TASK PROMPT:
Go through the data and copy each line that holds "type".

[Items from a data source]
• • • • • • •

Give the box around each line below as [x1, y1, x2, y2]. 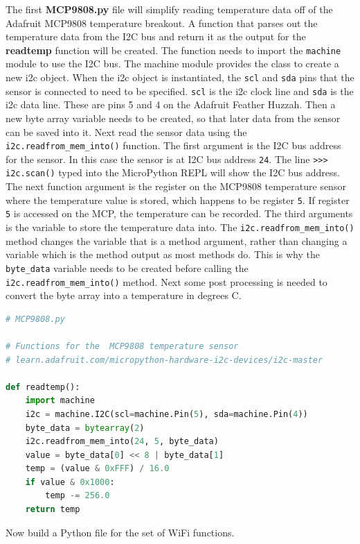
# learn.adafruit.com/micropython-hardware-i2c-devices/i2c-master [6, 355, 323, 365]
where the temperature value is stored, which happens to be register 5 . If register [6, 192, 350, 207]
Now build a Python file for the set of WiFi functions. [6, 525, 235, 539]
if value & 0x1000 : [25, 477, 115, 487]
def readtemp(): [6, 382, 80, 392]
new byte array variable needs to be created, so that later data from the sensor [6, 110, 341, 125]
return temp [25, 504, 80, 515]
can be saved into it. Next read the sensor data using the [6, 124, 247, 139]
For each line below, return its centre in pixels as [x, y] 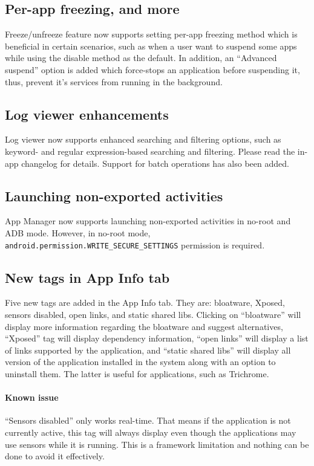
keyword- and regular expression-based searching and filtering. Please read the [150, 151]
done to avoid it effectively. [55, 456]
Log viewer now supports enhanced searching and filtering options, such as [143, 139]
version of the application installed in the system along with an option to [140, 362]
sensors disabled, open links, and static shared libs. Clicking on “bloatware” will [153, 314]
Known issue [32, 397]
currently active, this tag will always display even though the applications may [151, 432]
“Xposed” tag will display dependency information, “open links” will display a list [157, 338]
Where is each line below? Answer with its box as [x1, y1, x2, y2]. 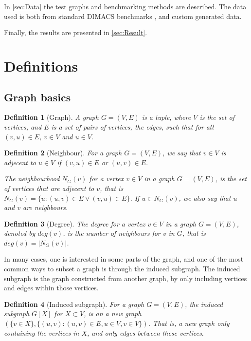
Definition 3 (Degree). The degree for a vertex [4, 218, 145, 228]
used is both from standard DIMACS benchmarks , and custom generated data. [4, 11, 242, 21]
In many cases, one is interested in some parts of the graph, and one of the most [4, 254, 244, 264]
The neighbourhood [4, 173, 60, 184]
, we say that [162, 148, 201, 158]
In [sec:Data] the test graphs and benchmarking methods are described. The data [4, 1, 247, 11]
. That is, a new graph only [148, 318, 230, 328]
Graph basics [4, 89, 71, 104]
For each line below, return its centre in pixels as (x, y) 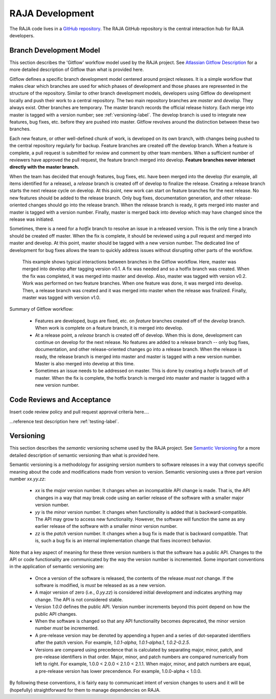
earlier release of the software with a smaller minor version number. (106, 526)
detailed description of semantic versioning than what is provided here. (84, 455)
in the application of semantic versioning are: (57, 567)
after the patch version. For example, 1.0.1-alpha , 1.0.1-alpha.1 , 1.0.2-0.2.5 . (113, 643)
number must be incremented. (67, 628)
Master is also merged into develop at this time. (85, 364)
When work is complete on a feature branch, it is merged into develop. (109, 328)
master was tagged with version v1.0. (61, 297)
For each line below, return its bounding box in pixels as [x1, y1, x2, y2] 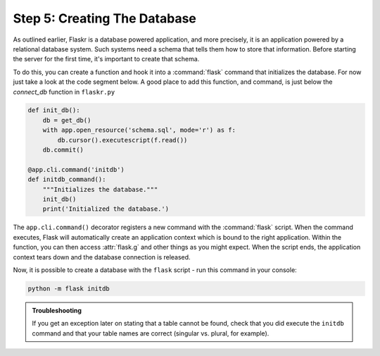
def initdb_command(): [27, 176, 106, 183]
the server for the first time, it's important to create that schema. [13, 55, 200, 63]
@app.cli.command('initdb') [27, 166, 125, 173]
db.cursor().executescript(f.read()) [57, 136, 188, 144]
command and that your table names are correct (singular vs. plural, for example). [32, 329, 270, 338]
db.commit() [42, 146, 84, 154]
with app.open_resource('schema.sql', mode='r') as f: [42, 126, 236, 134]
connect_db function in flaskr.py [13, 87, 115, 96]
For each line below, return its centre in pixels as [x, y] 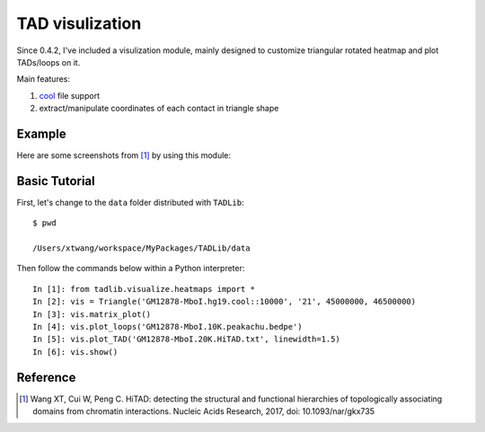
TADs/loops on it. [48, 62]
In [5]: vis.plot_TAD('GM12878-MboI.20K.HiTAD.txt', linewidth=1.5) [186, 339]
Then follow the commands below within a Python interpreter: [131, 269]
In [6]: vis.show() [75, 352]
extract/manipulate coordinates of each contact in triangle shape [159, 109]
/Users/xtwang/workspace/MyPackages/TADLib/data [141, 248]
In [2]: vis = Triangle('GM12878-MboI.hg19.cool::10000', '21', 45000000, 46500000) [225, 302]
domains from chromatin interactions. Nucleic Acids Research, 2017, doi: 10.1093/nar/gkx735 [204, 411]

• • • • • • •

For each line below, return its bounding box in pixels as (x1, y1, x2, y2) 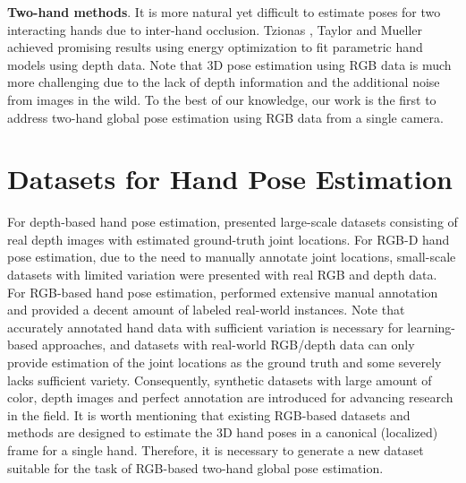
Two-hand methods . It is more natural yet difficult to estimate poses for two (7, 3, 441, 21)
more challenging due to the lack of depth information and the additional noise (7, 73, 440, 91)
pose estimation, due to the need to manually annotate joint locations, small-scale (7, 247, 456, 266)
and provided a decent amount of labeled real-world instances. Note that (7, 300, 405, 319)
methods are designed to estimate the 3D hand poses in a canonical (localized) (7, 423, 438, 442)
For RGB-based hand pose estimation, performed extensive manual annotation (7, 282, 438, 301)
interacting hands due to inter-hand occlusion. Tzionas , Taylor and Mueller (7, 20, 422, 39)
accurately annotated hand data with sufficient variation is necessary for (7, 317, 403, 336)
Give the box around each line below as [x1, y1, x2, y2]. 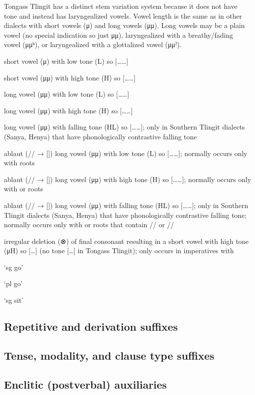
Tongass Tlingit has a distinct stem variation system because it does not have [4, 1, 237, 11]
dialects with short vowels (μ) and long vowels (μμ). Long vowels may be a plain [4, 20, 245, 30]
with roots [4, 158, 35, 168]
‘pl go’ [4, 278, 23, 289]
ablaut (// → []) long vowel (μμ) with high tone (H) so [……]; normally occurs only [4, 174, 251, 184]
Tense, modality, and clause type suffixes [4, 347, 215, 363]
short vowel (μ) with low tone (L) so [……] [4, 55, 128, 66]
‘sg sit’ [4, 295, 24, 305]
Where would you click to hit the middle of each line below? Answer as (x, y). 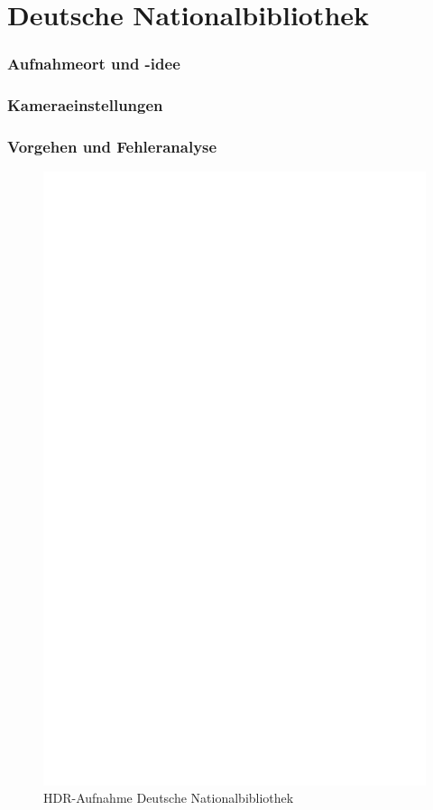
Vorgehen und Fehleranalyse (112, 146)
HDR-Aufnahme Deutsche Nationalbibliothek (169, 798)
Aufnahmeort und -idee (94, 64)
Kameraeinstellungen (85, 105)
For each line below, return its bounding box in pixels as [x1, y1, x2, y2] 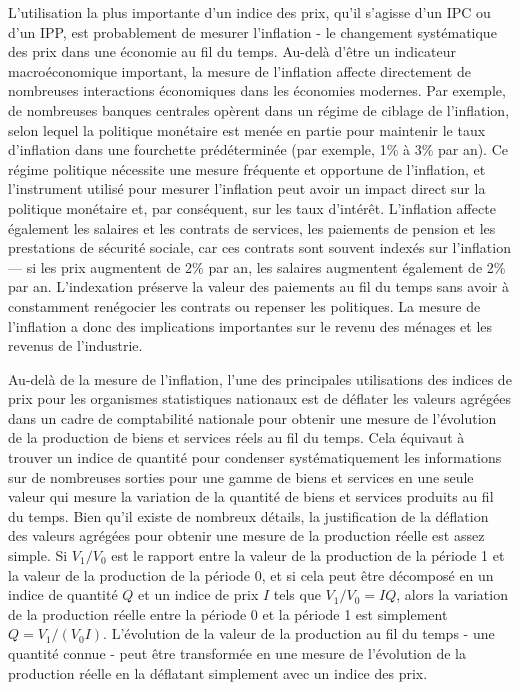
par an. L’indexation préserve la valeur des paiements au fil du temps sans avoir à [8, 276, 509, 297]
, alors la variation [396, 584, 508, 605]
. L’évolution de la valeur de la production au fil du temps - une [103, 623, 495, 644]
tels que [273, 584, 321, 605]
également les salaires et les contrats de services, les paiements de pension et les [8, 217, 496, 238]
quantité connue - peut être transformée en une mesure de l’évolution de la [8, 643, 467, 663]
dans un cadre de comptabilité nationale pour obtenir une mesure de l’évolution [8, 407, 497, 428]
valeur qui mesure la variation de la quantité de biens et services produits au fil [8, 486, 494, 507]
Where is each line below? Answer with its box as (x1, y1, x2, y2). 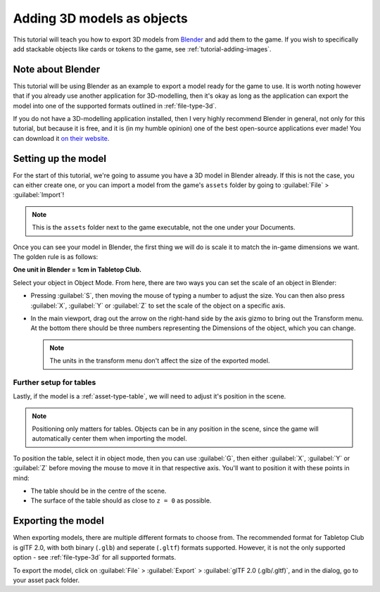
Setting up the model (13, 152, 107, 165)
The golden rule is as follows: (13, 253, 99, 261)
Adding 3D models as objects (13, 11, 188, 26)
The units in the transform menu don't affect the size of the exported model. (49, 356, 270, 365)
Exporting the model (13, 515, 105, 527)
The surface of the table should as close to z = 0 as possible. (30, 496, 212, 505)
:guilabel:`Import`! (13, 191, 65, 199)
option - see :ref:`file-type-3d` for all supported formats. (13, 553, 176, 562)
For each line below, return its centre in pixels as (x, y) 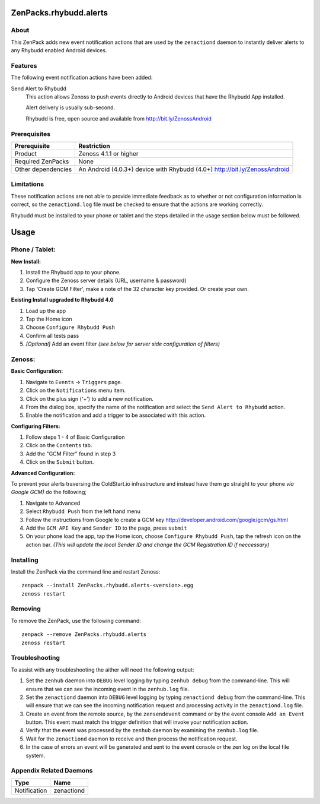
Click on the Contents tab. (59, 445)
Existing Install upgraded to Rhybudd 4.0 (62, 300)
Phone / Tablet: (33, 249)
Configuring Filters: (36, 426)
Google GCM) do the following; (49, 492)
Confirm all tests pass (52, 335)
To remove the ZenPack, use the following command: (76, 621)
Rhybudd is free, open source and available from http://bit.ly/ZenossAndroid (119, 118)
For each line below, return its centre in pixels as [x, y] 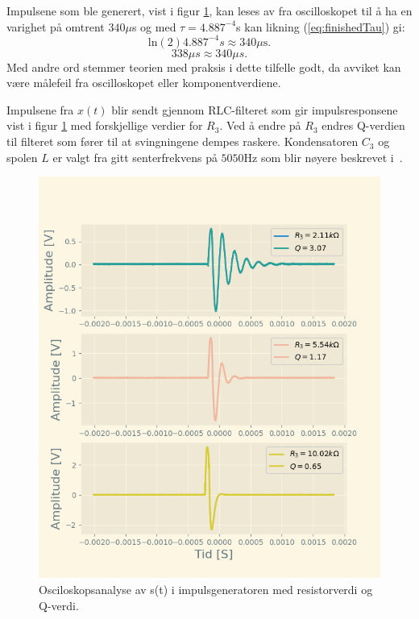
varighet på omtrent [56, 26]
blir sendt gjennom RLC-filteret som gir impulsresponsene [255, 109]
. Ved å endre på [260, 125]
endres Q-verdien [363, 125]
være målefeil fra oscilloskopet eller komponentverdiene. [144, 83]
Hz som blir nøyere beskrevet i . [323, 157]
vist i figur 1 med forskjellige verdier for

• • • • • • •

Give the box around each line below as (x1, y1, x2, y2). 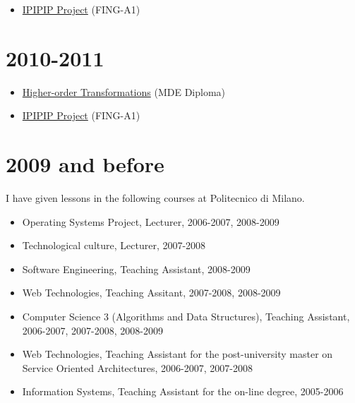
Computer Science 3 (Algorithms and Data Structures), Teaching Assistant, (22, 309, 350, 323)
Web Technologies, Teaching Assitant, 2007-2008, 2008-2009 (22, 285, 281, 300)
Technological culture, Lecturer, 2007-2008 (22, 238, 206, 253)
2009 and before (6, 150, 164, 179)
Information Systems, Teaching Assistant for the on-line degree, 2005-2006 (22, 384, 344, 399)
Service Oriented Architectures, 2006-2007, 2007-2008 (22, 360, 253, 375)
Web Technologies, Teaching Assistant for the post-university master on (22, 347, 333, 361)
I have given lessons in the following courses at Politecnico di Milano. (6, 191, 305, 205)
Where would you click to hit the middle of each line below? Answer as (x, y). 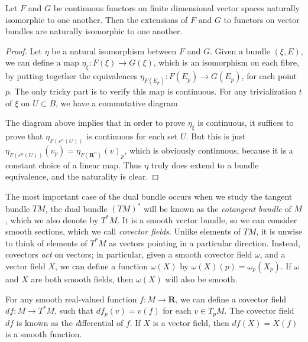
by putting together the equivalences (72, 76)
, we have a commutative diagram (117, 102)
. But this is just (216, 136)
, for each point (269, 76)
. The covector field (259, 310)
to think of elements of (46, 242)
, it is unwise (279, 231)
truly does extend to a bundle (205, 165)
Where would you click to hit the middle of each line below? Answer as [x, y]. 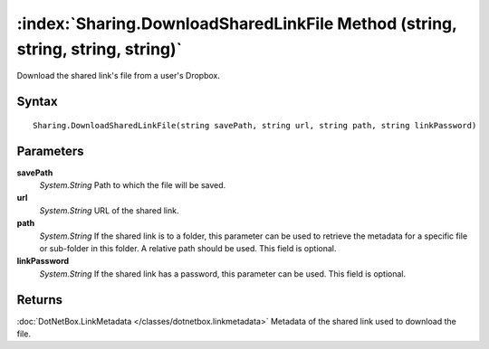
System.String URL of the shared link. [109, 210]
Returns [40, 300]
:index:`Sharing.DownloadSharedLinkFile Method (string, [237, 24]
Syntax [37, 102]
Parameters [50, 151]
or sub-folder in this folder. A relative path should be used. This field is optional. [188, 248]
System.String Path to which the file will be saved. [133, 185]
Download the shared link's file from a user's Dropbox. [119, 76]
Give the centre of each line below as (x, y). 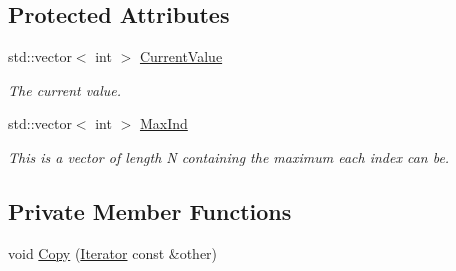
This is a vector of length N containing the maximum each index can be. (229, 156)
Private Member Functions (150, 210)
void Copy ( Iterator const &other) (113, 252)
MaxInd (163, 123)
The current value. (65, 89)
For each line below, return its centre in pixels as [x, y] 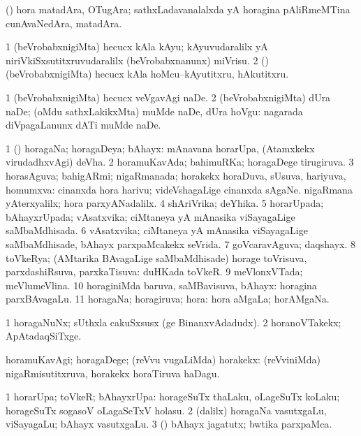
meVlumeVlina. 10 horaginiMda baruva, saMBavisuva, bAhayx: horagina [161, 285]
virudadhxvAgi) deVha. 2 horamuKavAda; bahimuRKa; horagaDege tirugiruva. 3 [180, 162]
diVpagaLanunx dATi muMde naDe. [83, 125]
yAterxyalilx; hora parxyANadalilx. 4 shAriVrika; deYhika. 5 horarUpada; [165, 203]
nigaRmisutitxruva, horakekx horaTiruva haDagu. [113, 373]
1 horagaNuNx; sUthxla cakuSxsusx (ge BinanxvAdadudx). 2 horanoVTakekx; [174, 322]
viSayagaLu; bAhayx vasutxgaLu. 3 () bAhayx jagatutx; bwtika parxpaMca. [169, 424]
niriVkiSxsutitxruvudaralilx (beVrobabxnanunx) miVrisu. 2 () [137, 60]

• • • • • • •

THE COMPLETED TASK:
Tense, modality, and clause type suffixes [4, 347, 215, 363]
option - see :ref:`file-type-3d` for all supported formats. (13, 553, 176, 562)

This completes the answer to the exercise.